Nix’s gaze drifted to the crumbled paper on the floor. He could call. He had a cheap phone, and every time the credit ran out, he got a new SIM card. He’d keep the call short and change the sim earlier. He was already in trouble, so what did it matter if he spoke to Orlan?
He put the last piece of beef in his mouth, then picked up the paper with his clean hand.
He read the number and committed it to memory before dropping the paper in the bin.
There were many reasons he shouldn’t talk to Orlan, but none of them mattered.
They weren’t in Melbourne. There weren’t territory or trade routes to protect. And Orlan wasn’t even a full vampire.
Even if Orlan didn’t have a gun with a silver bullet, Nix’s name had been etched on one since he’d been born. It had always been a matter of when not if. Vampires didn’t get old enough to age, at least not in his family. His brothers were dead, their lives extinguished by this war.
Nix pulled his phone out of his pocket and typed in the number, then he set the timer on the microwave for thirty seconds and hit dial at the same time.
The phone rang twice before it was picked up.
“Hadley,” he said, his gaze on the clock.
“I want to meet. No weapons.”
Why? But Nix was curious enough to play along. “You’ll be alone?”
“Yes.”
Nix weighed that statement for three seconds and decided it was worth the risk.
“Where are you staying?” He didn’t want the humans who lived in the main house at the front to get caught up in the war if this went badly.
Orlan gave the name of the swanky hotel and a room number, and Nix hung up. Eight seconds left on the clock. He breathed out, and the timer beeped.
His heart was beating too hard for a simple call.
Orlan wanted to talk.
The last time there’d been peace talks, it had ended with blood on the floor and an outbreak of hostilities eventually leading to the attack on his family home.
He screwed his eyes shut, refusing to think of it even though he could still hear the hiss of bullets and feel the bite of metal in his leg.
If he did nothing, he’d be hunted down. If he met with Orlan, he might be walking into a trap, or it might honestly be a talk—he’d seen the way Orlan had smiled at him. And he could kick himself for smiling back. But for a few moments, there had been something other than hate.
The edges of a plan started to form. Desire was just another weapon, one that didn’t leave a physical wound.
Fine, he’d meet with Lance. They were on the other side of the country, well beyond the reach of the Orlan matriarch. Perhaps they could work something out. He could sacrifice a finger or even a fang to send her, so she thought he was dead.
He showered and changed and put on the coat with the garotte in the pocket and slipped the stiletto blade into the sheath against his wrist. He’d watch Orlan disarm before he did.

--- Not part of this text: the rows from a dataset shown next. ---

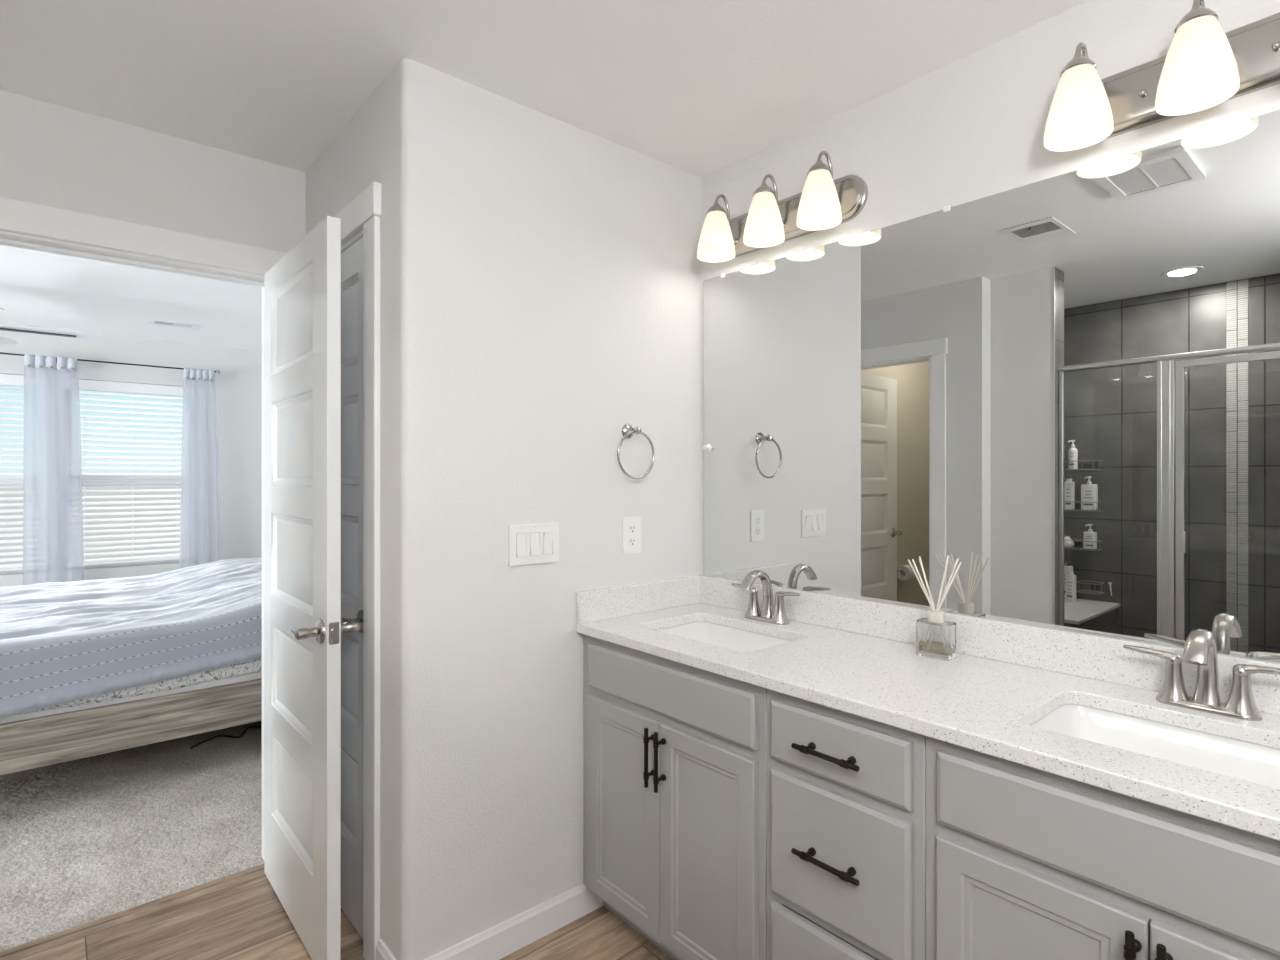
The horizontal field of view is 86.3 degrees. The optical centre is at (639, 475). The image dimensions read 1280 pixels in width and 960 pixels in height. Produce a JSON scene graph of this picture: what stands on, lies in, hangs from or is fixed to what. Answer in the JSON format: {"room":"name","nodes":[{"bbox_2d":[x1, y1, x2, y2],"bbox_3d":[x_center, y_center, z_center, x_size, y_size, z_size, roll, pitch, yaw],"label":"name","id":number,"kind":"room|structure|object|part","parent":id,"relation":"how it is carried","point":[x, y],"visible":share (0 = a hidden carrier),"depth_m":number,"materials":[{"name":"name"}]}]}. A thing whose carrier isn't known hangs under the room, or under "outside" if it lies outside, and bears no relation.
{"room":"bathroom","nodes":[
{"label":"bathroom","id":0,"kind":"room"},
{"bbox_2d":[0,323,261,586],"bbox_3d":[-4.819,0.141,4.626,4.640,2.440,0.150,0,0,-41],"label":"wall","id":1,"kind":"structure","parent":0,"point":[238,385],"depth_m":5.67,"materials":[{"name":"white paint"}]},
{"bbox_2d":[0,476,22,574],"bbox_3d":[-4.670,-0.011,4.774,0.820,1.425,0.050,0,0,-41],"label":"window","id":2,"kind":"structure","parent":1,"relation":"attached to","point":[1,477],"depth_m":4.89,"materials":[{"name":"white plastic"}]},
{"bbox_2d":[0,373,23,571],"bbox_3d":[-4.631,-0.022,4.730,0.812,1.399,0.068,0,0,-41],"label":"window blind","id":3,"kind":"object","parent":1,"relation":"attached to","point":[5,379],"visible":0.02,"depth_m":4.86,"materials":[{"name":"white plastic"}]},
{"bbox_3d":[-4.634,0.668,4.733,0.804,0.018,0.050,0,0,-41],"label":"rail","id":4,"kind":"part","parent":3,"relation":"part of","materials":[{"name":"white plastic"}]},
{"bbox_2d":[0,352,219,373],"bbox_3d":[-4.324,-0.847,4.878,2.278,0.043,0.117,0,0,-41],"label":"curtain rod","id":5,"kind":"object","parent":1,"relation":"attached to","point":[216,371],"visible":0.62,"depth_m":5.15,"materials":[{"name":"grey metal"}]},
{"bbox_2d":[23,354,83,584],"bbox_3d":[-4.208,0.235,4.912,0.344,2.192,0.086,0,0,-41],"label":"sheer curtain","id":6,"kind":"object","parent":5,"relation":"hanging from","point":[52,465],"visible":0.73,"depth_m":4.90,"materials":[{"name":"grey fabric"}]},
{"bbox_2d":[179,368,222,568],"bbox_3d":[-3.524,0.235,5.503,0.327,2.192,0.084,0,0,-41],"label":"sheer curtain","id":7,"kind":"object","parent":5,"relation":"hanging from","point":[201,542],"visible":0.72,"depth_m":5.49,"materials":[{"name":"grey fabric"}]},
{"bbox_2d":[79,379,182,565],"bbox_3d":[-3.950,-0.022,5.319,0.812,1.399,0.068,0,0,-41],"label":"window blind","id":8,"kind":"object","parent":1,"relation":"attached to","point":[85,385],"visible":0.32,"depth_m":5.30,"materials":[{"name":"white plastic"}]},
{"bbox_3d":[-3.953,0.668,5.322,0.804,0.018,0.050,0,0,-41],"label":"rail","id":9,"kind":"part","parent":8,"relation":"part of","materials":[{"name":"white plastic"}]},
{"bbox_2d":[82,476,180,568],"bbox_3d":[-3.989,-0.011,5.363,0.820,1.425,0.050,0,0,-41],"label":"window","id":10,"kind":"structure","parent":1,"relation":"attached to","point":[86,477],"depth_m":5.35,"materials":[{"name":"white plastic"}]},
{"bbox_2d":[0,197,286,859],"bbox_3d":[-1.587,0.293,2.145,0.951,2.135,0.140,0,0,-41],"label":"door frame","id":11,"kind":"structure","parent":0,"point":[16,216],"depth_m":2.11,"materials":[{"name":"white wood"}]},
{"bbox_2d":[0,90,305,252],"bbox_3d":[-2.213,0.141,1.615,4.640,2.440,0.114,0,0,-41],"label":"wall","id":12,"kind":"structure","parent":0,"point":[52,155],"depth_m":2.12,"materials":[{"name":"white paint"}]},
{"bbox_2d":[0,869,672,959],"bbox_3d":[-0.645,1.411,0.719,3.800,0.100,3.380,0,0,-41],"label":"floor","id":13,"kind":"structure","parent":0,"point":[241,918],"depth_m":2.01,"materials":[{"name":"brown wood"}]},
{"bbox_2d":[0,864,263,957],"bbox_3d":[-1.581,1.369,2.145,0.760,0.024,0.030,0,0,-41],"label":"trim","id":14,"kind":"structure","parent":13,"relation":"on","point":[78,928],"depth_m":2.13,"materials":[{"name":"brown wood"}]},
{"bbox_2d":[584,635,766,959],"bbox_3d":[0.234,0.923,2.008,0.579,0.876,0.720,0,0,-41],"label":"base cabinet","id":15,"kind":"object","parent":13,"relation":"on","point":[675,753],"visible":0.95,"depth_m":1.79,"materials":[{"name":"grey paint"}]},
{"bbox_3d":[-0.049,0.962,1.964,0.019,0.590,0.323,0,0,-41],"label":"cabinet door","id":16,"kind":"part","parent":15,"relation":"part of","materials":[{"name":"grey paint"}]},
{"bbox_3d":[0.025,0.754,1.836,0.038,0.157,0.016,0,0,-41],"label":"handle","id":17,"kind":"part","parent":15,"relation":"part of","materials":[{"name":"brown metal"}]},
{"bbox_3d":[0.050,0.754,1.806,0.038,0.157,0.016,0,0,-41],"label":"handle","id":18,"kind":"part","parent":15,"relation":"part of","materials":[{"name":"brown metal"}]},
{"bbox_3d":[0.165,0.962,1.717,0.019,0.590,0.325,0,0,-41],"label":"cabinet door","id":19,"kind":"part","parent":15,"relation":"part of","materials":[{"name":"grey paint"}]},
{"bbox_2d":[576,575,1279,840],"bbox_3d":[0.609,0.421,1.597,0.552,0.126,1.830,0,0,-41],"label":"countertop","id":20,"kind":"structure","parent":15,"relation":"on","point":[857,657],"depth_m":1.50,"materials":[{"name":"stone"}]},
{"bbox_2d":[656,622,789,651],"bbox_3d":[0.237,0.550,2.014,0.336,0.133,0.480,0,0,-41],"label":"undermount sink","id":21,"kind":"object","parent":20,"relation":"in","point":[705,632],"visible":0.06,"depth_m":2.18,"materials":[{"name":"white ceramic"}]},
{"bbox_2d":[731,570,799,624],"bbox_3d":[0.365,0.373,2.121,0.138,0.162,0.268,0,0,-41],"label":"faucet","id":22,"kind":"object","parent":20,"relation":"on","point":[778,617],"visible":1,"depth_m":2.13,"materials":[{"name":"silver metal"}]},
{"bbox_3d":[0.341,0.364,2.214,0.028,0.024,0.096,0,0,-41],"label":"handle lever","id":23,"kind":"part","parent":22,"relation":"part of","materials":[{"name":"silver metal"}]},
{"bbox_3d":[0.364,0.411,2.188,0.052,0.070,0.052,0,0,-41],"label":"handle post","id":24,"kind":"part","parent":22,"relation":"part of","materials":[{"name":"silver metal"}]},
{"bbox_3d":[0.364,0.371,2.120,0.134,0.158,0.048,0,0,-41],"label":"spout","id":25,"kind":"part","parent":22,"relation":"part of","materials":[{"name":"silver metal"}]},
{"bbox_3d":[0.398,0.448,2.149,0.053,0.013,0.161,0,0,-41],"label":"plate","id":26,"kind":"part","parent":22,"relation":"part of","materials":[{"name":"silver metal"}]},
{"bbox_3d":[0.431,0.411,2.110,0.052,0.070,0.052,0,0,-41],"label":"handle post","id":27,"kind":"part","parent":22,"relation":"part of","materials":[{"name":"silver metal"}]},
{"bbox_3d":[0.453,0.364,2.084,0.028,0.024,0.096,0,0,-41],"label":"handle lever","id":28,"kind":"part","parent":22,"relation":"part of","materials":[{"name":"silver metal"}]},
{"bbox_2d":[908,556,960,660],"bbox_3d":[0.744,0.327,1.732,0.058,0.253,0.143,0,0,-41],"label":"reed diffuser","id":29,"kind":"object","parent":20,"relation":"on","point":[935,637],"visible":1,"depth_m":1.71,"materials":[{"name":"clear glass"}]},
{"bbox_2d":[1030,705,1279,788],"bbox_3d":[0.945,0.550,1.196,0.336,0.133,0.480,0,0,-41],"label":"undermount sink","id":30,"kind":"object","parent":20,"relation":"in","point":[1259,764],"visible":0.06,"depth_m":1.31,"materials":[{"name":"white ceramic"}]},
{"bbox_2d":[1123,629,1279,720],"bbox_3d":[1.073,0.373,1.304,0.138,0.162,0.268,0,0,-41],"label":"faucet","id":31,"kind":"object","parent":20,"relation":"on","point":[1200,649],"visible":1,"depth_m":1.31,"materials":[{"name":"silver metal"}]},
{"bbox_3d":[1.048,0.364,1.396,0.028,0.024,0.096,0,0,-41],"label":"handle lever","id":32,"kind":"part","parent":31,"relation":"part of","materials":[{"name":"silver metal"}]},
{"bbox_3d":[1.071,0.411,1.371,0.052,0.070,0.052,0,0,-41],"label":"handle post","id":33,"kind":"part","parent":31,"relation":"part of","materials":[{"name":"silver metal"}]},
{"bbox_3d":[1.071,0.371,1.302,0.134,0.158,0.048,0,0,-41],"label":"spout","id":34,"kind":"part","parent":31,"relation":"part of","materials":[{"name":"silver metal"}]},
{"bbox_3d":[1.105,0.448,1.332,0.053,0.013,0.161,0,0,-41],"label":"plate","id":35,"kind":"part","parent":31,"relation":"part of","materials":[{"name":"silver metal"}]},
{"bbox_3d":[1.139,0.411,1.293,0.052,0.070,0.052,0,0,-41],"label":"handle post","id":36,"kind":"part","parent":31,"relation":"part of","materials":[{"name":"silver metal"}]},
{"bbox_3d":[1.161,0.364,1.266,0.028,0.024,0.096,0,0,-41],"label":"handle lever","id":37,"kind":"part","parent":31,"relation":"part of","materials":[{"name":"silver metal"}]},
{"bbox_2d":[767,689,925,959],"bbox_3d":[0.593,0.923,1.593,0.579,0.876,0.381,0,0,-41],"label":"base cabinet","id":38,"kind":"object","parent":13,"relation":"on","point":[846,792],"visible":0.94,"depth_m":1.42,"materials":[{"name":"grey paint"}]},
{"bbox_3d":[0.410,1.115,1.434,0.019,0.284,0.334,0,0,-41],"label":"drawer","id":39,"kind":"part","parent":38,"relation":"part of","materials":[{"name":"grey paint"}]},
{"bbox_3d":[0.388,0.805,1.416,0.038,0.016,0.157,0,0,-41],"label":"handle","id":40,"kind":"part","parent":38,"relation":"part of","materials":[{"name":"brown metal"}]},
{"bbox_3d":[0.388,0.579,1.416,0.038,0.016,0.157,0,0,-41],"label":"handle","id":41,"kind":"part","parent":38,"relation":"part of","materials":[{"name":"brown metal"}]},
{"bbox_3d":[0.410,0.807,1.434,0.019,0.280,0.334,0,0,-41],"label":"drawer","id":42,"kind":"part","parent":38,"relation":"part of","materials":[{"name":"grey paint"}]},
{"bbox_3d":[0.410,0.576,1.434,0.019,0.132,0.334,0,0,-41],"label":"drawer","id":43,"kind":"part","parent":38,"relation":"part of","materials":[{"name":"grey paint"}]},
{"bbox_2d":[926,736,1279,959],"bbox_3d":[0.952,0.923,1.178,0.579,0.876,0.718,0,0,-41],"label":"base cabinet","id":44,"kind":"object","parent":13,"relation":"on","point":[1023,862],"visible":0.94,"depth_m":1.09,"materials":[{"name":"grey paint"}]},
{"bbox_3d":[0.659,0.962,1.147,0.019,0.590,0.322,0,0,-41],"label":"cabinet door","id":45,"kind":"part","parent":44,"relation":"part of","materials":[{"name":"grey paint"}]},
{"bbox_3d":[0.733,0.754,1.018,0.038,0.157,0.016,0,0,-41],"label":"handle","id":46,"kind":"part","parent":44,"relation":"part of","materials":[{"name":"brown metal"}]},
{"bbox_3d":[0.758,0.754,0.989,0.038,0.157,0.016,0,0,-41],"label":"handle","id":47,"kind":"part","parent":44,"relation":"part of","materials":[{"name":"brown metal"}]},
{"bbox_3d":[0.873,0.962,0.900,0.019,0.590,0.326,0,0,-41],"label":"cabinet door","id":48,"kind":"part","parent":44,"relation":"part of","materials":[{"name":"grey paint"}]},
{"bbox_2d":[306,78,385,944],"bbox_3d":[-0.892,0.141,2.176,0.120,2.440,0.766,0,0,-41],"label":"wall","id":49,"kind":"structure","parent":0,"point":[355,158],"depth_m":1.90,"materials":[{"name":"white paint"}]},
{"bbox_2d":[264,216,360,959],"bbox_3d":[-1.038,0.331,2.073,0.165,2.036,0.703,0,0,-41],"label":"door","id":50,"kind":"structure","parent":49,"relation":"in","point":[303,627],"depth_m":1.97,"materials":[{"name":"white wood"}]},
{"bbox_3d":[-0.880,0.417,1.814,0.065,0.066,0.066,0,0,-41],"label":"lever handle","id":51,"kind":"part","parent":50,"relation":"part of","materials":[{"name":"silver metal"}]},
{"bbox_3d":[-0.811,0.417,1.811,0.026,0.058,0.002,0,0,-41],"label":"latch plate","id":52,"kind":"part","parent":50,"relation":"part of","materials":[{"name":"silver metal"}]},
{"bbox_3d":[-0.805,0.417,1.880,0.065,0.066,0.066,0,0,-41],"label":"lever handle","id":53,"kind":"part","parent":50,"relation":"part of","materials":[{"name":"silver metal"}]},
{"bbox_2d":[341,237,362,938],"bbox_3d":[-0.963,0.326,2.145,0.100,2.046,0.514,0,0,-41],"label":"door","id":54,"kind":"structure","parent":49,"relation":"in","point":[352,257],"depth_m":2.08,"materials":[{"name":"white wood"}]},
{"bbox_3d":[-0.831,0.423,1.965,0.065,0.066,0.066,0,0,-41],"label":"lever handle","id":55,"kind":"part","parent":54,"relation":"part of","materials":[{"name":"silver metal"}]},
{"bbox_2d":[341,230,362,252],"bbox_3d":[-0.911,0.323,2.196,0.122,2.077,0.542,0,0,-41],"label":"trim","id":56,"kind":"structure","parent":49,"relation":"attached to","point":[359,235],"depth_m":2.05,"materials":[{"name":"white wood"}]},
{"bbox_2d":[335,182,380,959],"bbox_3d":[-0.945,0.280,2.128,0.022,2.163,0.699,0,0,-41],"label":"trim","id":57,"kind":"structure","parent":49,"relation":"attached to","point":[363,213],"depth_m":1.88,"materials":[{"name":"white wood"}]},
{"bbox_2d":[386,59,699,959],"bbox_3d":[-0.234,0.141,2.159,1.094,2.440,0.120,0,0,-41],"label":"wall","id":58,"kind":"structure","parent":0,"point":[543,270],"depth_m":1.95,"materials":[{"name":"white paint"}]},
{"bbox_2d":[376,883,602,959],"bbox_3d":[-0.414,1.315,2.017,0.663,0.092,0.169,0,0,-41],"label":"baseboard","id":59,"kind":"structure","parent":58,"relation":"attached to","point":[497,942],"depth_m":1.97,"materials":[{"name":"white wood"}]},
{"bbox_2d":[508,523,558,565],"bbox_3d":[-0.309,0.200,2.008,0.171,0.117,0.010,0,0,-41],"label":"light switch","id":60,"kind":"object","parent":58,"relation":"attached to","point":[528,547],"visible":1,"depth_m":2.00,"materials":[{"name":"white plastic"}]},
{"bbox_2d":[622,516,640,553],"bbox_3d":[-0.026,0.195,2.254,0.078,0.120,0.007,0,0,-41],"label":"wall outlet","id":61,"kind":"object","parent":58,"relation":"attached to","point":[631,526],"visible":1,"depth_m":2.25,"materials":[{"name":"white plastic"}]},
{"bbox_2d":[628,537,635,545],"bbox_3d":[-0.026,0.216,2.254,0.033,0.029,0.006,0,0,-41],"label":"receptacle","id":62,"kind":"object","parent":61,"relation":"attached to","point":[631,540],"depth_m":2.25,"materials":[{"name":"grey plastic"}]},
{"bbox_2d":[628,524,635,532],"bbox_3d":[-0.026,0.174,2.254,0.033,0.029,0.006,0,0,-41],"label":"receptacle","id":63,"kind":"object","parent":61,"relation":"attached to","point":[631,527],"depth_m":2.25,"materials":[{"name":"grey plastic"}]},
{"bbox_2d":[617,424,654,478],"bbox_3d":[-0.022,-0.081,2.223,0.158,0.182,0.062,0,0,-41],"label":"towel ring","id":64,"kind":"object","parent":58,"relation":"attached to","point":[628,430],"visible":1,"depth_m":2.22,"materials":[{"name":"silver metal"}]},
{"bbox_2d":[0,0,1087,350],"bbox_3d":[-2.313,-1.129,1.868,4.820,0.100,7.600,0,0,-41],"label":"ceiling","id":65,"kind":"structure","parent":0,"point":[698,88],"depth_m":1.81,"materials":[{"name":"white paint"}]},
{"bbox_2d":[0,308,102,344],"bbox_3d":[-3.741,-0.904,3.737,1.259,0.350,1.316,0,0,-41],"label":"ceiling fan","id":66,"kind":"object","parent":65,"relation":"hanging from","point":[3,327],"visible":1,"depth_m":4.00,"materials":[{"name":"white"}]},
{"bbox_3d":[-3.930,-0.839,4.096,0.140,0.025,0.512,0,0,-22],"label":"blade","id":67,"kind":"part","parent":66,"relation":"part of","materials":[{"name":"white"}]},
{"bbox_3d":[-3.454,-0.839,3.975,0.514,0.025,0.142,0,0,-41],"label":"blade","id":68,"kind":"part","parent":66,"relation":"part of","materials":[{"name":"white"}]},
{"bbox_2d":[147,319,199,328],"bbox_3d":[-3.307,-1.075,4.843,0.294,0.006,0.170,0,0,-41],"label":"ceiling vent","id":69,"kind":"object","parent":65,"relation":"in","point":[151,321],"visible":1,"depth_m":4.83,"materials":[{"name":"white metal"}]},
{"bbox_2d":[916,618,955,660],"bbox_3d":[0.746,0.410,1.722,0.048,0.086,0.084,0,0,-41],"label":"glass bottle","id":70,"kind":"object","parent":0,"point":[935,637],"depth_m":1.70,"materials":[{"name":"clear glass"}]},
{"bbox_2d":[700,0,1279,574],"bbox_3d":[1.027,0.141,1.630,0.120,2.440,2.570,0,0,-41],"label":"wall","id":71,"kind":"structure","parent":0,"point":[972,127],"depth_m":1.74,"materials":[{"name":"white paint"}]},
{"bbox_2d":[697,151,867,262],"bbox_3d":[0.401,-0.834,2.127,0.176,0.215,0.578,0,0,-41],"label":"vanity light","id":72,"kind":"object","parent":71,"relation":"attached to","point":[824,202],"visible":1,"depth_m":2.07,"materials":[{"name":"white glass"}]},
{"bbox_3d":[0.252,-0.798,2.263,0.127,0.142,0.127,0,0,-41],"label":"lamp shade","id":73,"kind":"part","parent":72,"relation":"part of","materials":[{"name":"white glass"}]},
{"bbox_3d":[0.285,-0.863,2.291,0.099,0.156,0.022,0,0,-41],"label":"arm","id":74,"kind":"part","parent":72,"relation":"part of","materials":[{"name":"silver metal"}]},
{"bbox_3d":[0.383,-0.798,2.111,0.127,0.142,0.127,0,0,-41],"label":"lamp shade","id":75,"kind":"part","parent":72,"relation":"part of","materials":[{"name":"white glass"}]},
{"bbox_3d":[0.416,-0.863,2.140,0.099,0.156,0.022,0,0,-41],"label":"arm","id":76,"kind":"part","parent":72,"relation":"part of","materials":[{"name":"silver metal"}]},
{"bbox_3d":[0.459,-0.817,2.177,0.024,0.131,0.578,0,0,-41],"label":"plate","id":77,"kind":"part","parent":72,"relation":"part of","materials":[{"name":"silver metal"}]},
{"bbox_3d":[0.514,-0.798,1.960,0.127,0.142,0.127,0,0,-41],"label":"lamp shade","id":78,"kind":"part","parent":72,"relation":"part of","materials":[{"name":"white glass"}]},
{"bbox_3d":[0.547,-0.863,1.989,0.099,0.156,0.022,0,0,-41],"label":"arm","id":79,"kind":"part","parent":72,"relation":"part of","materials":[{"name":"silver metal"}]},
{"bbox_2d":[698,575,1279,714],"bbox_3d":[0.811,0.406,1.772,0.020,0.096,1.830,0,0,-41],"label":"backsplash","id":80,"kind":"structure","parent":71,"relation":"attached to","point":[1095,657],"depth_m":1.64,"materials":[{"name":"stone"}]},
{"bbox_2d":[703,109,1279,663],"bbox_3d":[0.816,-0.175,1.774,0.010,1.065,1.796,0,0,-41],"label":"vanity mirror","id":81,"kind":"object","parent":71,"relation":"attached to","point":[1064,388],"visible":1,"depth_m":1.62,"materials":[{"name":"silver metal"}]},
{"bbox_2d":[702,444,711,450],"bbox_3d":[0.235,-0.101,2.423,0.027,0.027,0.027,0,0,-41],"label":"mirror clip","id":82,"kind":"object","parent":81,"relation":"attached to","point":[707,447],"visible":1,"depth_m":2.42,"materials":[{"name":"white plastic"}]},
{"bbox_2d":[1043,0,1279,151],"bbox_3d":[1.090,-0.834,1.332,0.176,0.215,0.578,0,0,-41],"label":"vanity light","id":83,"kind":"object","parent":71,"relation":"attached to","point":[1204,66],"visible":1,"depth_m":1.36,"materials":[{"name":"white glass"}]},
{"bbox_3d":[0.940,-0.798,1.467,0.127,0.142,0.127,0,0,-41],"label":"lamp shade","id":84,"kind":"part","parent":83,"relation":"part of","materials":[{"name":"white glass"}]},
{"bbox_3d":[0.974,-0.863,1.496,0.099,0.156,0.022,0,0,-41],"label":"arm","id":85,"kind":"part","parent":83,"relation":"part of","materials":[{"name":"silver metal"}]},
{"bbox_3d":[1.065,-0.813,1.449,0.011,0.014,0.014,0,0,-41],"label":"plate knob","id":86,"kind":"part","parent":83,"relation":"part of","materials":[{"name":"silver metal"}]},
{"bbox_3d":[1.147,-0.817,1.381,0.024,0.131,0.578,0,0,-41],"label":"plate","id":87,"kind":"part","parent":83,"relation":"part of","materials":[{"name":"silver metal"}]},
{"bbox_3d":[1.071,-0.798,1.316,0.127,0.142,0.127,0,0,-41],"label":"lamp shade","id":88,"kind":"part","parent":83,"relation":"part of","materials":[{"name":"white glass"}]},
{"bbox_3d":[1.105,-0.863,1.345,0.099,0.156,0.022,0,0,-41],"label":"arm","id":89,"kind":"part","parent":83,"relation":"part of","materials":[{"name":"silver metal"}]},
{"bbox_3d":[1.202,-0.813,1.290,0.011,0.014,0.014,0,0,-41],"label":"plate knob","id":90,"kind":"part","parent":83,"relation":"part of","materials":[{"name":"silver metal"}]},
{"bbox_3d":[-3.537,1.417,3.144,4.640,0.088,4.068,0,0,-41],"label":"floor","id":91,"kind":"structure","parent":0,"visible":0},
{"bbox_2d":[0,722,263,950],"bbox_3d":[-3.479,1.366,3.093,4.620,0.029,3.920,0,0,-41],"label":"carpet","id":92,"kind":"structure","parent":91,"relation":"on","point":[83,840],"depth_m":2.65,"materials":[{"name":"grey carpet"}]},
{"bbox_2d":[0,678,261,774],"bbox_3d":[-2.735,0.785,3.784,2.250,1.148,1.990,0,0,-41],"label":"frame","id":93,"kind":"object","parent":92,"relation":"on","point":[31,743],"visible":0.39,"depth_m":2.94,"materials":[{"name":"brown wood"}]},
{"bbox_2d":[0,658,261,723],"bbox_3d":[-2.741,0.865,3.768,2.160,0.328,1.896,0,0,-41],"label":"mattress","id":94,"kind":"object","parent":93,"relation":"on","point":[251,670],"visible":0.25,"depth_m":3.06,"materials":[{"name":"white fabric"}]},
{"bbox_2d":[0,558,261,717],"bbox_3d":[-2.772,0.776,3.728,2.182,0.439,2.003,0,0,-41],"label":"quilt","id":95,"kind":"object","parent":94,"relation":"on","point":[61,642],"visible":0.72,"depth_m":3.11,"materials":[{"name":"fabric"}]},
{"bbox_2d":[190,725,261,748],"bbox_3d":[-2.091,1.346,3.582,0.103,0.020,0.473,0,0,39],"label":"power cord","id":96,"kind":"object","parent":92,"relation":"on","point":[247,728],"visible":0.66,"depth_m":3.53,"materials":[{"name":"black plastic"}]}
]}

He wasn’t still alive because he trusted blindly.
On a whim, he grabbed a bottle of wine—a peace offering or a club depending on what happened and placed it in the basket of his bike.
The streets were still busy, but the heat was gone from the day.
Autumn’s chill was starting to creep in with the dark.
He rode through the streets, darting around cars, his reflexes faster than a human’s.
In the dark, he was freer. There’d been a time when he’d have sneered at riding a bike anywhere, but back then, he’d had a driver and access to the family pool of cars.
He’d grown to love the freedom of riding to the beach at night to surf alone on the breaks.
No one gave him a second glance on his bike, and more importantly, there was no documentation required to own a bike. He didn’t need the hassle of a stolen car when he was trying to vanish—not that it mattered now. He stopped at the hotel and chained his bike.